Use impart for formal or careful writing about passing on knowledge, wisdom, advice, secrets, lessons, or skills. In everyday speech, tell, teach, share, or pass on often sounds more natural.
Use impart for formal or careful writing about passing on knowledge, wisdom, advice, secrets, lessons, or skills. In everyday speech, tell, teach, share, or pass on often sounds more natural.
| Incorrect | Correct |
| The teacher imparted the students. | The teacher imparted knowledge to the students. |
| She imparted me the news. | She imparted the news to me. |
| He imparted about his plan. | He imparted his plan to us. |
| The course imparts students with skills. | The course imparts skills to students. |
Use impart when a quality seems to pass from one thing into another. It is common with abstract nouns and sensory qualities, such as flavor, color, warmth, elegance, authority, and confidence.
| Incorrect | Correct |
| The herbs impart the soup. | The herbs impart flavor to the soup. |
| He imparted a book to her. | He gave a book to her. |
| The lighting imparted to the room warmth. | The lighting imparted warmth to the room. |
| The speech imparted the audience confidence. | The speech imparted confidence to the audience. |
Impart is useful in formal writing where give or tell would be too plain. It often appears with knowledge, wisdom, advice, information, skills, flavor, color, warmth, confidence, or authority.

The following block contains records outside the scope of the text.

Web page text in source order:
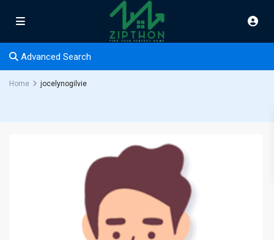
Advanced Search
Home jocelynogilvie
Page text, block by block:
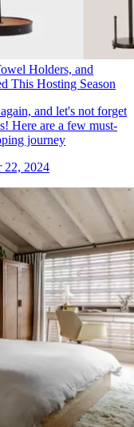
Holders, and
This Hosting Season
and let's not forget
Here are a few must-
journey
22, 2024
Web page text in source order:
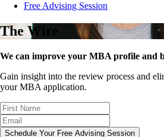
Free Advising Session
The Wire
We can improve your MBA profile and
Gain insight into the review process and
your MBA application.
Schedule Your Free Advising Session
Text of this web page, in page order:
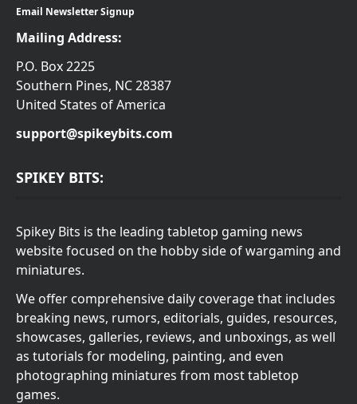
Email Newsletter Signup
Mailing Address:
P.O. Box 2225
Southern Pines, NC 28387
United States of America
support@spikeybits.com
SPIKEY BITS:
Spikey Bits is the leading tabletop gaming news
website focused on the hobby side of wargaming and
miniatures.
We offer comprehensive daily coverage that includes
breaking news, rumors, editorials, guides, resources,
showcases, galleries, reviews, and unboxings, as well
as tutorials for modeling, painting, and even
photographing miniatures from most tabletop
games.
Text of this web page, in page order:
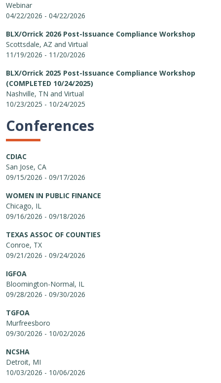
Webinar
04/22/2026 - 04/22/2026
BLX/Orrick 2026 Post-Issuance Compliance Workshop
Scottsdale, AZ and Virtual
11/19/2026 - 11/20/2026
BLX/Orrick 2025 Post-Issuance Compliance Workshop
(COMPLETED 10/24/2025)
Nashville, TN and Virtual
10/23/2025 - 10/24/2025
Conferences
CDIAC
San Jose, CA
09/15/2026 - 09/17/2026
WOMEN IN PUBLIC FINANCE
Chicago, IL
09/16/2026 - 09/18/2026
TEXAS ASSOC OF COUNTIES
Conroe, TX
09/21/2026 - 09/24/2026
IGFOA
Bloomington-Normal, IL
09/28/2026 - 09/30/2026
TGFOA
Murfreesboro
09/30/2026 - 10/02/2026
NCSHA
Detroit, MI
10/03/2026 - 10/06/2026
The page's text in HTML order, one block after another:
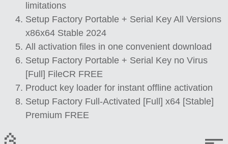
limitations
Setup Factory Portable + Serial Key All Versions
x86x64 Stable 2024
All activation files in one convenient download
Setup Factory Portable + Serial Key no Virus
[Full] FileCR FREE
Product key loader for instant offline activation
Setup Factory Full-Activated [Full] x64 [Stable]
Premium FREE
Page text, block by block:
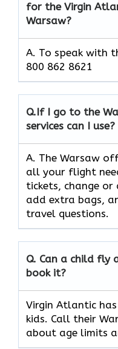
for the Virgin
Warsaw?
A. To speak with
800 862 8621
Q.If I go to the
services can I use?
A. The Warsaw
all your flight
tickets, change or
add extra bags,
travel questions.
Q. Can a child fly
book it?
Virgin Atlantic
kids. Call their
about age limits
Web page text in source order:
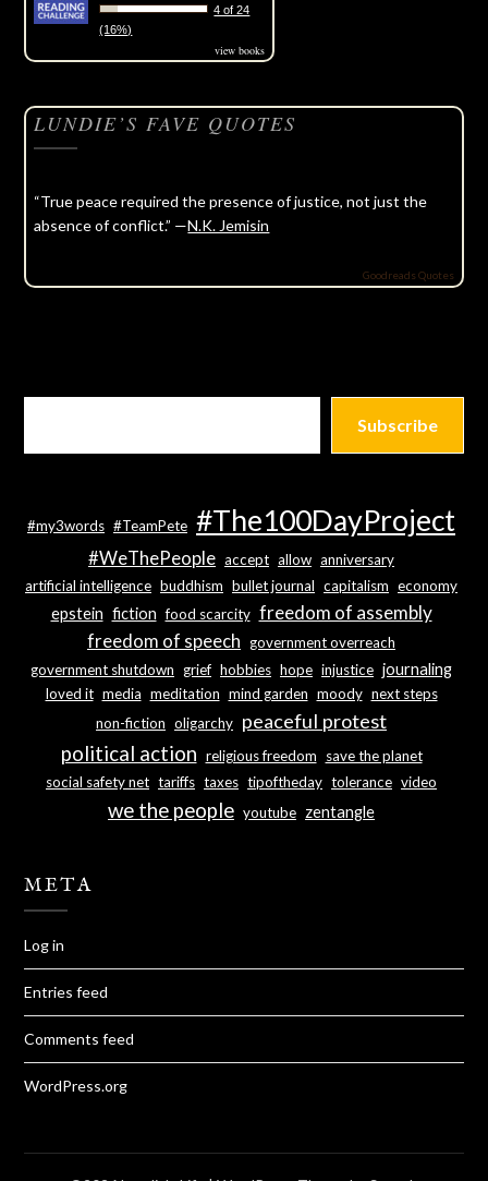
4 of 24
(16%)
view books
LUNDIE’S FAVE QUOTES
“True peace required the presence of justice, not just the
absence of conflict.” —N.K. Jemisin
Goodreads Quotes
Subscribe
#my3words #TeamPete #The100DayProject
#WeThePeople accept allow anniversary
artificial intelligence buddhism bullet journal capitalism economy
epstein fiction food scarcity freedom of assembly
freedom of speech government overreach
government shutdown grief hobbies hope injustice journaling
loved it media meditation mind garden moody next steps
non-fiction oligarchy peaceful protest
political action religious freedom
save the planet
social safety net tariffs taxes tipoftheday tolerance video
we the people youtube zentangle
META
Log in
Entries feed
Comments feed
WordPress.org
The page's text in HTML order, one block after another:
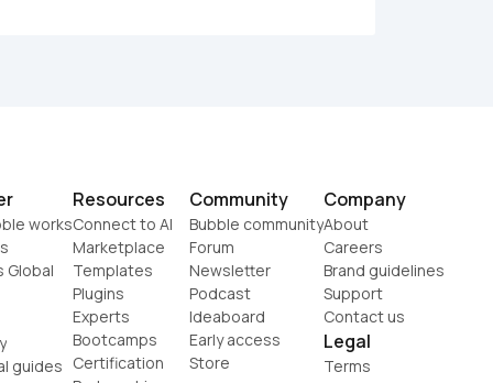
works
Global
guides
Resources
Connect to AI
Marketplace
Templates
Plugins
Experts
Bootcamps
Certification
Community
Bubble community
Forum
Newsletter
Podcast
Ideaboard
Early access
Store
Company
About
Careers
Brand guidelines
Support
Contact us
Legal
Terms
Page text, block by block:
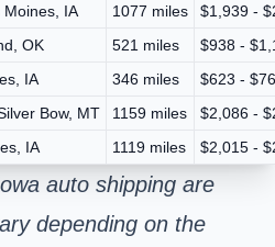
Moines, IA
1077 miles
$1,939 -
OK
521 miles
$938 -
IA
346 miles
$623 -
Bow, MT
1159 miles
$2,086 -
IA
1119 miles $2,015 -
auto shipping are
depending on the
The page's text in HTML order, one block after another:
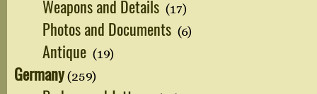
Weapons and Details (17)
Photos and Documents (6)
Antique (19)
Germany(259)
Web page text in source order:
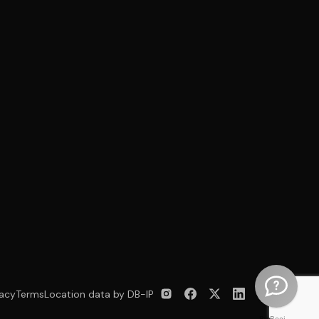
TermsLocation data by DB-IP
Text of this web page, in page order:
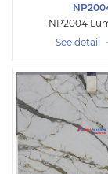
NP2004
See detail
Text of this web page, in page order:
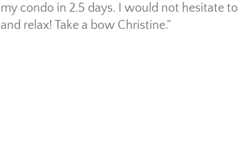
my condo in 2.5 days. I would not hesitate
and relax! Take a bow Christine.
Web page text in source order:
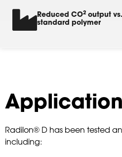
Reduced CO2 output vs.
standard polymer
Radilon® D has been tested
including:
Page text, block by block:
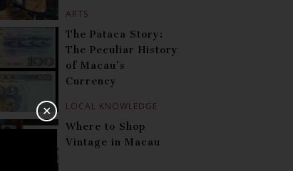
ARTS
LOCAL KNOWLEDGE
The Pataca Story:
The Peculiar History
of Macau’s
Currency
Where to Shop
Vintage in Macau
✕
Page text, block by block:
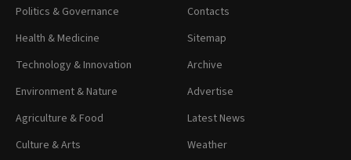
Politics & Governance
Health & Medicine
Technology & Innovation
Environment & Nature
Agriculture & Food
Culture & Arts
Contacts
Sitemap
Archive
Advertise
Latest News
Weather
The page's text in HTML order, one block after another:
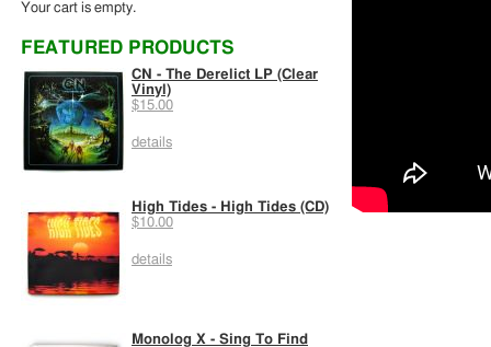
Your cart is empty.
FEATURED PRODUCTS
CN - The Derelict LP (Clear
Vinyl)
$15.00
details
High Tides - High Tides (CD)
$10.00
details
Monolog X - Sing To Find
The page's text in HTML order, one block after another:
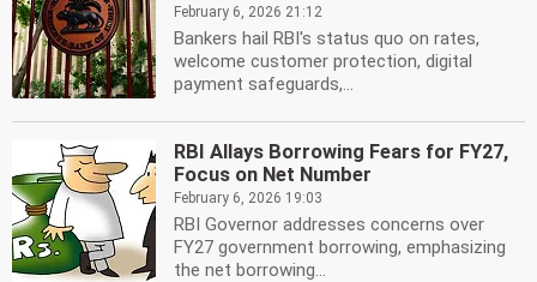
February 6, 2026 21:12
Bankers hail RBI's status quo on rates,
welcome customer protection, digital
payment safeguards,...
RBI Allays Borrowing Fears for FY27,
Focus on Net Number
February 6, 2026 19:03
RBI Governor addresses concerns over
FY27 government borrowing, emphasizing
the net borrowing...
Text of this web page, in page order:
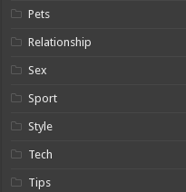
Pets
Relationship
Sex
Sport
Style
Tech
Tips
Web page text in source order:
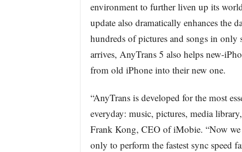
environment to further liven up its
update also dramatically enhances the
hundreds of pictures and songs in
arrives, AnyTrans 5 also helps new-
from old iPhone into their new one.
“AnyTrans is developed for the most
everyday: music, pictures, media
Frank Kong, CEO of iMobie. “Now
only to perform the fastest sync speed
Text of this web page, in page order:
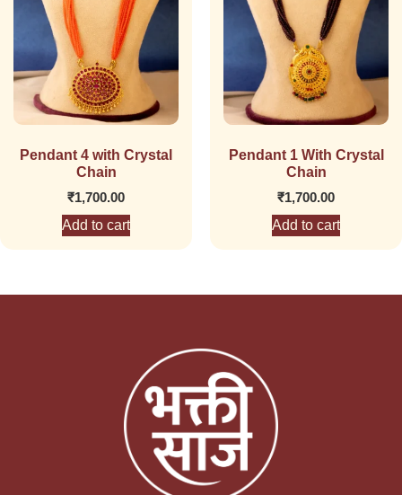
Pendant 4 with Crystal
Chain
₹1,700.00
Add to cart
Pendant 1 With Crystal
Chain
₹1,700.00
Add to cart
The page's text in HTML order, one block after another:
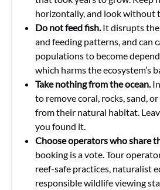
horizontally, and look without
Do not feed fish.It disrupts
and feeding patterns, and can
populations to become
which harms the ecosystem’s
Take nothing from the ocean.
to remove coral, rocks, sand,
from their natural habitat.
you found it.
Choose operators who share
booking is a vote. Tour
reef-safe practices, naturalist
responsible wildlife viewing
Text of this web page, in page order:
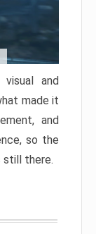
and
made it
and
so the
still there.
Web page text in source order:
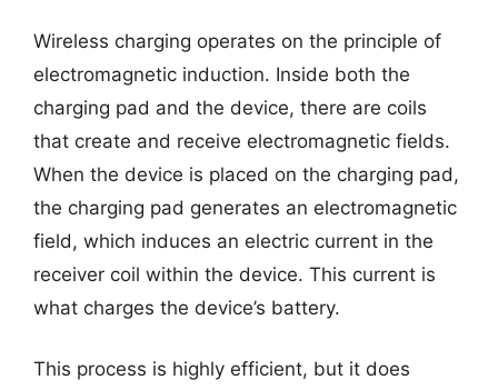
Wireless charging operates on the principle of
electromagnetic induction. Inside both the
charging pad and the device, there are coils
that create and receive electromagnetic fields.
When the device is placed on the charging pad,
the charging pad generates an electromagnetic
field, which induces an electric current in the
receiver coil within the device. This current is
what charges the device’s battery.
This process is highly efficient, but it does
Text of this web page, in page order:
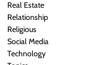
Real Estate
Relationship
Religious
Social Media
Technology
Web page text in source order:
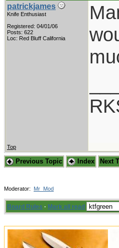
patrickjames
Knife Enthusiast
Registered: 04/01/06
Posts: 622
Loc: Red Bluff California
Top
Previous Topic Index Next
Moderator: Mr_Mod
Board Rules · Mark all read
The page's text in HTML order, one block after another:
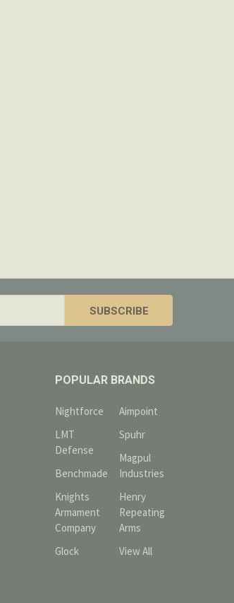
POPULAR BRANDS
Nightforce
LMT
Defense
Benchmade
Knights
Armament
Company
Glock
Aimpoint
Spuhr
Magpul
Industries
Henry
Repeating
Arms
View All
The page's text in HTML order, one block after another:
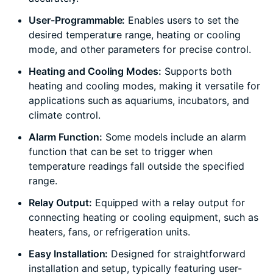
User-Programmable: Enables users to set the
desired temperature range, heating or cooling
mode, and other parameters for precise control.
Heating and Cooling Modes: Supports both
heating and cooling modes, making it versatile for
applications such as aquariums, incubators, and
climate control.
Alarm Function: Some models include an alarm
function that can be set to trigger when
temperature readings fall outside the specified
range.
Relay Output: Equipped with a relay output for
connecting heating or cooling equipment, such as
heaters, fans, or refrigeration units.
Easy Installation: Designed for straightforward
installation and setup, typically featuring user-
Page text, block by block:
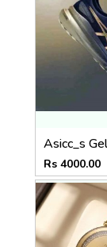
Rs 4000.00

She imparted me the news uses the wrong pattern. Say She imparted the news to me. Impart normally takes the information or quality as its direct object, then to plus the receiver.
From Middle English imparten, from Old French empartir or impartir, and Latin impartire, meaning to share, divide with another, or communicate. The Latin form combines in- with partire, to divide or share, from pars, meaning part or share. The sense of communicating knowledge or information is recorded from the sixteenth century.
What does impart mean?
Impart means to communicate knowledge, information, wisdom, or advice, or to give a quality such as flavor, color, warmth, or authority to something.
Is impart formal?
Yes. Impart is usually formal. In everyday speech, tell, teach, give, share, or pass on may sound more natural.
What is the correct pattern with impart?
The usual pattern is impart something to someone or something, as in impart knowledge to students or impart flavor to a dish.
Can you impart a person?
No. A person receives what is imparted. Say impart knowledge to a person, not impart a person.
What does impart knowledge mean?
It means to teach, communicate, or pass on knowledge to someone.
What does impart flavor mean?
It means to give flavor to food or drink, often through an ingredient, process, or cooking method.
What are good synonyms for impart?
For information, synonyms include communicate, convey, teach, share, and disclose. For qualities, use give, lend, confer, or add.